We had parked a distance from the main town and walked through the suburbs, new and old to reach the town centre. On the way back I couldn’t resist taking snaps of this interesting domicile.

We guessed this was their security device.

We had one last stop on our journey through Louisiana. Baton Rouge and the state capital building.

As we drove in, we passed one of the 29 locks of the upper Mississippi River, the Port Allen lock. It is the largest free-floating lock of its kind and also one of the busiest.

We drove over the Huey P. Long bridge, opened in 1935 to commemorate the Governor, who was also assassinated in the same year.
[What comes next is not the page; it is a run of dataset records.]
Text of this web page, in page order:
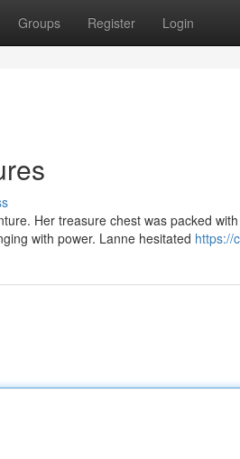
Groups Register Login
Her treasure chest was packed
with power. Lanne hesitated https://
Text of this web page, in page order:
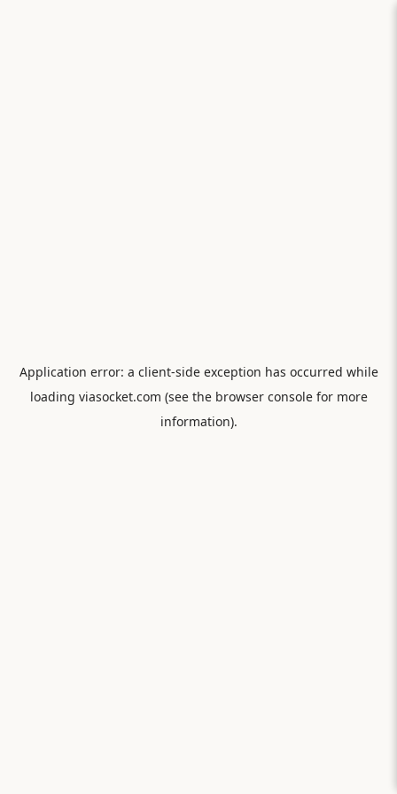
Application error: a client-side exception has occurred while
loading viasocket.com (see the browser consolefor more
information).
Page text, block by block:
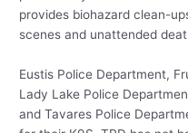
provides biohazard clean-
scenes and unattended
Eustis Police Department,
Lady Lake Police
and Tavares Police
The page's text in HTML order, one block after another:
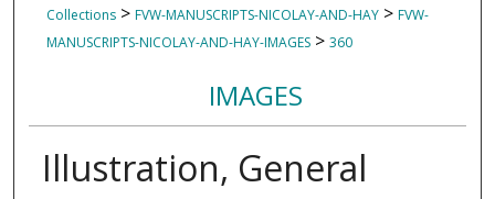
Collections > FVW-MANUSCRIPTS-NICOLAY-AND-HAY > FVW-
MANUSCRIPTS-NICOLAY-AND-HAY-IMAGES > 360
IMAGES
Illustration, General
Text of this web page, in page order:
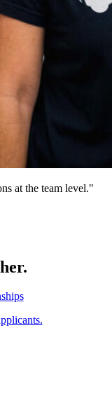
at the team level.
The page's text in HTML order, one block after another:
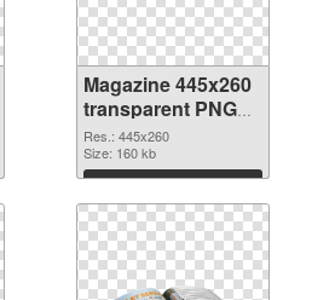
Magazine 445x260
transparent PNG
graphic
Res.: 445x260
Size: 160 kb
Download
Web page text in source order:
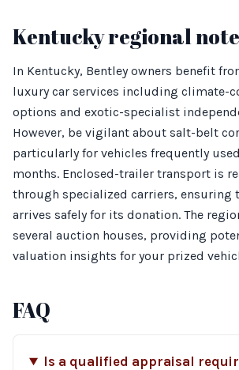
Kentucky regional
In Kentucky, Bentley owners benefit
luxury car services including climate-
options and exotic-specialist
However, be vigilant about salt-belt
particularly for vehicles frequently
months. Enclosed-trailer transport is
through specialized carriers, ensuring
arrives safely for its donation. The
several auction houses, providing
valuation insights for your prized
FAQ
Is a qualified appraisal
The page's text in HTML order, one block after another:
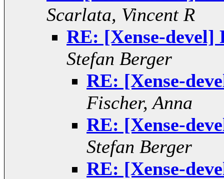
Scarlata, Vincent R
RE: [Xense-
Stefan Berger
RE: [Xense-
Fischer, Anna
RE: [Xense-
Stefan Berger
RE: [Xense-
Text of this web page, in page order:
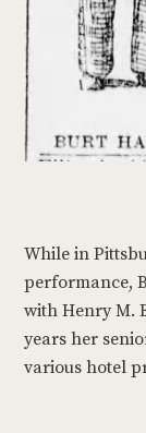
While in
performance,
with Henry M.
years her
various hotel
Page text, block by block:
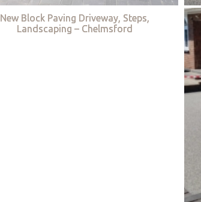
New Block Paving Driveway, Steps,
Landscaping – Chelmsford
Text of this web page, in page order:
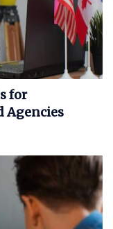
for
Agencies
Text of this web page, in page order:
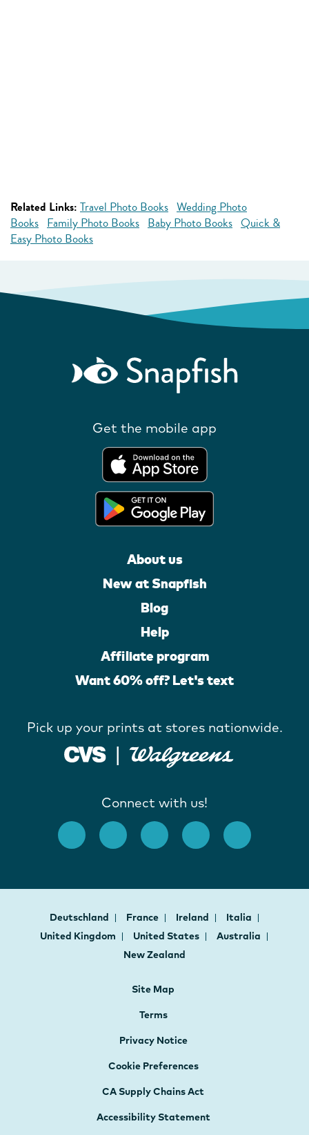
Related Links: Travel Photo Books Wedding Photo
Books Family Photo Books Baby Photo Books Quick &
Easy Photo Books
Get the mobile app
About us
New at Snapfish
Blog
Help
Affiliate program
Want 60% off? Let's text
Pick up your prints at stores nationwide.
Connect with us!
Deutschland France Ireland
Italia
United Kingdom
United States
Australia
New Zealand
Site Map
Terms
Privacy Notice
Cookie Preferences
CA Supply Chains Act
Accessibility Statement
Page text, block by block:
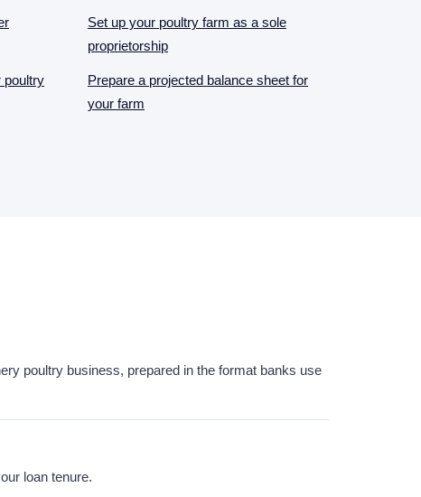
Set up your poultry farm as a sole
proprietorship
poultry
Prepare a projected balance sheet for
your farm
poultry business, prepared in the format banks use
loan tenure.
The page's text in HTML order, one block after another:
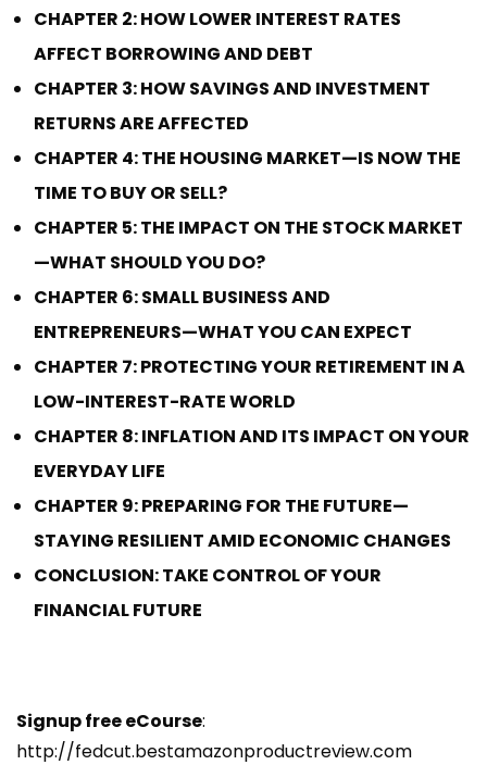
CHAPTER 2: HOW LOWER INTEREST RATES
AFFECT BORROWING AND DEBT
CHAPTER 3: HOW SAVINGS AND INVESTMENT
RETURNS ARE AFFECTED
CHAPTER 4: THE HOUSING MARKET—IS NOW THE
TIME TO BUY OR SELL?
CHAPTER 5: THE IMPACT ON THE STOCK MARKET
—WHAT SHOULD YOU DO?
CHAPTER 6: SMALL BUSINESS AND
ENTREPRENEURS—WHAT YOU CAN EXPECT
CHAPTER 7: PROTECTING YOUR RETIREMENT IN A
LOW-INTEREST-RATE WORLD
CHAPTER 8: INFLATION AND ITS IMPACT ON YOUR
EVERYDAY LIFE
CHAPTER 9: PREPARING FOR THE FUTURE—
STAYING RESILIENT AMID ECONOMIC CHANGES
CONCLUSION: TAKE CONTROL OF YOUR
FINANCIAL FUTURE
Signup free eCourse:
http://fedcut.bestamazonproductreview.com
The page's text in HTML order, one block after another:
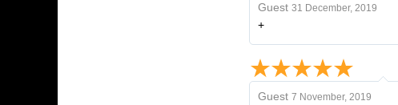
Guest 31 December, 2019
+
Guest 7 November, 2019
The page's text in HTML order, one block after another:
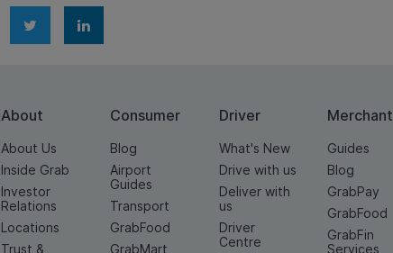
About
About Us
Inside Grab
Investor
Relations
Locations
Trust &
Consumer
Blog
Airport
Guides
Transport
GrabFood
GrabMart
Driver
What's New
Drive with us
Deliver with
us
Driver
Centre
Merchant
Guides
Blog
GrabPay
GrabFood
GrabFin
Services
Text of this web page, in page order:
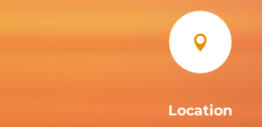

Location
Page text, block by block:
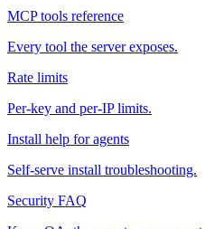
MCP tools reference
Every tool the server exposes.
Rate limits
Per-key and per-IP limits.
Install help for agents
Self-serve install troubleshooting.
Security FAQ
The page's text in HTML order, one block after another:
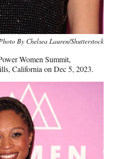
By Chelsea Lauren/Shutterstock
Women Summit,
California on Dec 5, 2023.
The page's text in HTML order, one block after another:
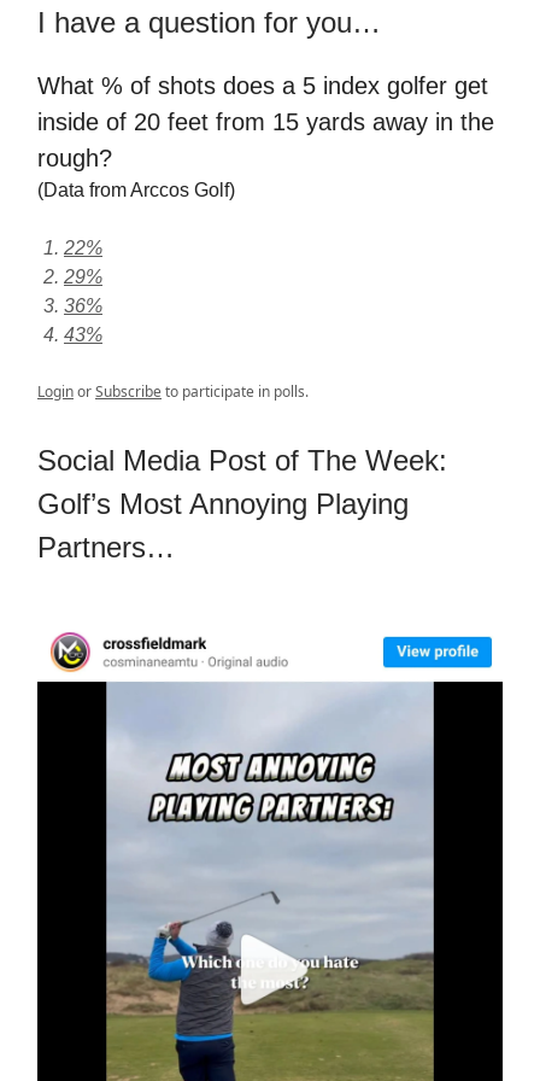
I have a question for you…
What % of shots does a 5 index golfer get
inside of 20 feet from 15 yards away in the
rough?
(Data from Arccos Golf)
22%
29%
36%
43%
LoginorSubscribeto participate in polls.
Social Media Post of The Week:
Golf’s Most Annoying Playing
Partners…
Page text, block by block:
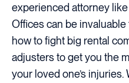
experienced attorney
Offices can be
how to fight big rental
adjusters to get you the
your loved one’s
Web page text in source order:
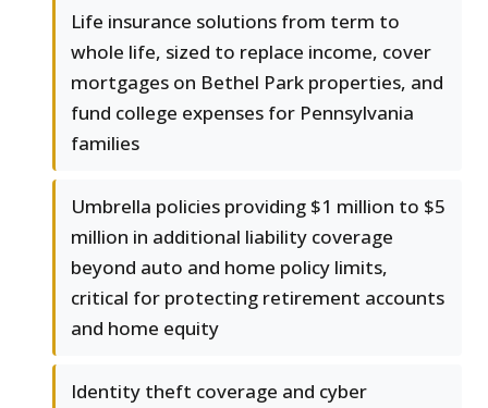
Life insurance solutions from term to
whole life, sized to replace income, cover
mortgages on Bethel Park properties, and
fund college expenses for Pennsylvania
families
Umbrella policies providing $1 million to $5
million in additional liability coverage
beyond auto and home policy limits,
critical for protecting retirement accounts
and home equity
Identity theft coverage and cyber
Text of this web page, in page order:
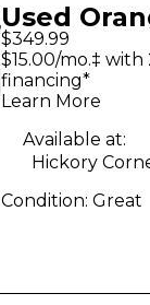
Used
Amplifiers
1x12
$349.99
$15.00/mo.‡
financing*
Learn More
Available at:
Hickory
Condition: Great
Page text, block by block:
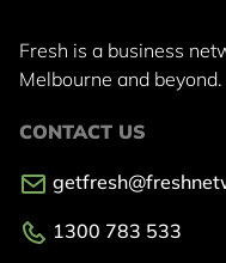
Fresh is a business
Melbourne and beyond.
CONTACT US
1300 783 533
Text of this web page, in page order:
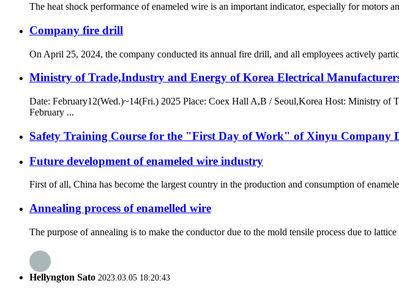
The heat shock performance of enameled wire is an important indicator, especially for motors
Company fire drill
On April 25, 2024, the company conducted its annual fire drill, and all employees actively
Ministry of Trade,Industry and Energy of Korea Electrical
Date: February12(Wed.)~14(Fri.) 2025 Place: Coex Hall A,B / Seoul,Korea Host: Ministry of
February ...
Safety Training Course for the "First Day of Work" of Xinyu Company
Future development of enameled wire industry
First of all, China has become the largest country in the production and consumption of
Annealing process of enamelled wire
The purpose of annealing is to make the conductor due to the mold tensile process due to
Hellyngton Sato 2023.03.05 18:20:43
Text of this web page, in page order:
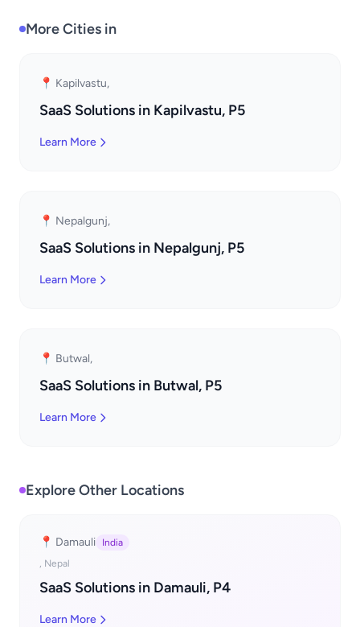
More Cities in
📍 Kapilvastu,
SaaS Solutions in Kapilvastu, P5
Learn More
📍 Nepalgunj,
SaaS Solutions in Nepalgunj, P5
Learn More
📍 Butwal,
SaaS Solutions in Butwal, P5
Learn More
Explore Other Locations
📍 Damauli
India
, Nepal
SaaS Solutions in Damauli, P4
Learn More
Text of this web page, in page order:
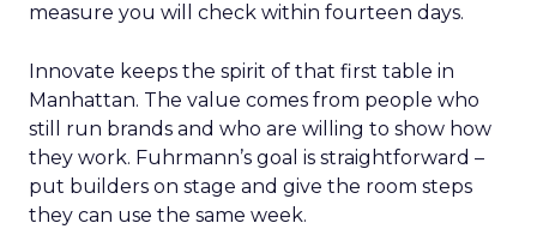
measure you will check within fourteen days.
Innovate keeps the spirit of that first table in
Manhattan. The value comes from people who
still run brands and who are willing to show how
they work. Fuhrmann’s goal is straightforward –
put builders on stage and give the room steps
they can use the same week.
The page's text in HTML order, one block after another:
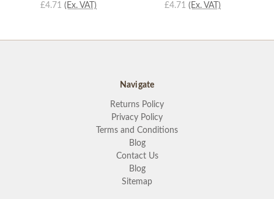
£4.71 (Ex. VAT) £4.71 (Ex. VAT)
Navigate
Returns Policy
Privacy Policy
Terms and Conditions
Blog
Contact Us
Blog
Sitemap
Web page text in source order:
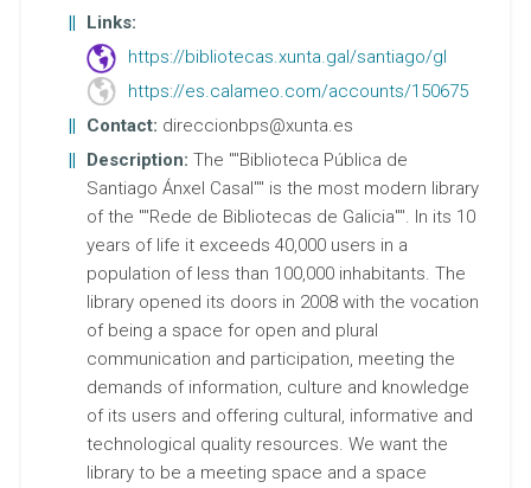
Links:
https://bibliotecas.xunta.gal/santiago/gl
https://es.calameo.com/accounts/150675
Contact: direccionbps@xunta.es
Description: The ""Biblioteca Pública de
Santiago Ánxel Casal"" is the most modern library
of the ""Rede de Bibliotecas de Galicia"". In its 10
years of life it exceeds 40,000 users in a
population of less than 100,000 inhabitants. The
library opened its doors in 2008 with the vocation
of being a space for open and plural
communication and participation, meeting the
demands of information, culture and knowledge
of its users and offering cultural, informative and
technological quality resources. We want the
library to be a meeting space and a space
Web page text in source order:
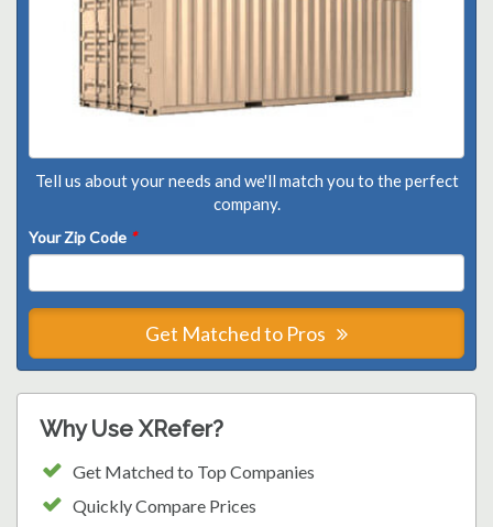
Tell us about your needs and we'll match you to the perfect
company.
Your Zip Code *
Get Matched to Pros
Why Use XRefer?
Get Matched to Top Companies
Quickly Compare Prices
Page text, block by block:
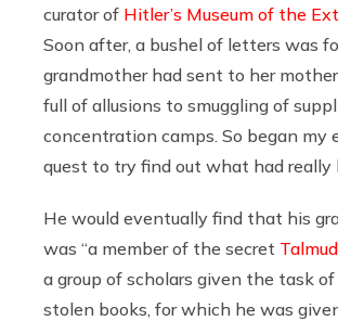
curator of Hitler’s Museum of the
Soon after, a bushel of letters was
grandmother had sent to her
full of allusions to smuggling of
concentration camps. So began my
quest to try find out what had really
He would eventually find that his
was “a member of the secret
a group of scholars given the task
stolen books, for which he was
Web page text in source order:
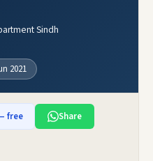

We headed for the CBD and the State Capitol Building which is situated among beautiful parklands adjacent the Mississippi River.  They also have the most adorable squirrels and this one posed every so nicely for his photo.

They also have, as we’ve discovered at each of the State Capital buildings we’ve visited, a replica Liberty bell.

The capital building is 137 meters tall with 34 stories. Two separate lifts whisk visitors up 27 floors to an observation deck with 360-degree views of the city.

We were also able to wander around and enjoy the grandeur of the halls of power, so to speak.

Including the Senate chamber that was in session but had broken for lunch.

Our last stop in Louisiana was the historic town of Natchez. Settled by the French in 1716 it is the oldest non-native settled region on the Mississippi River and where we picked up the Natchez Trace Parkway, all the way to Nashville, Tennessee.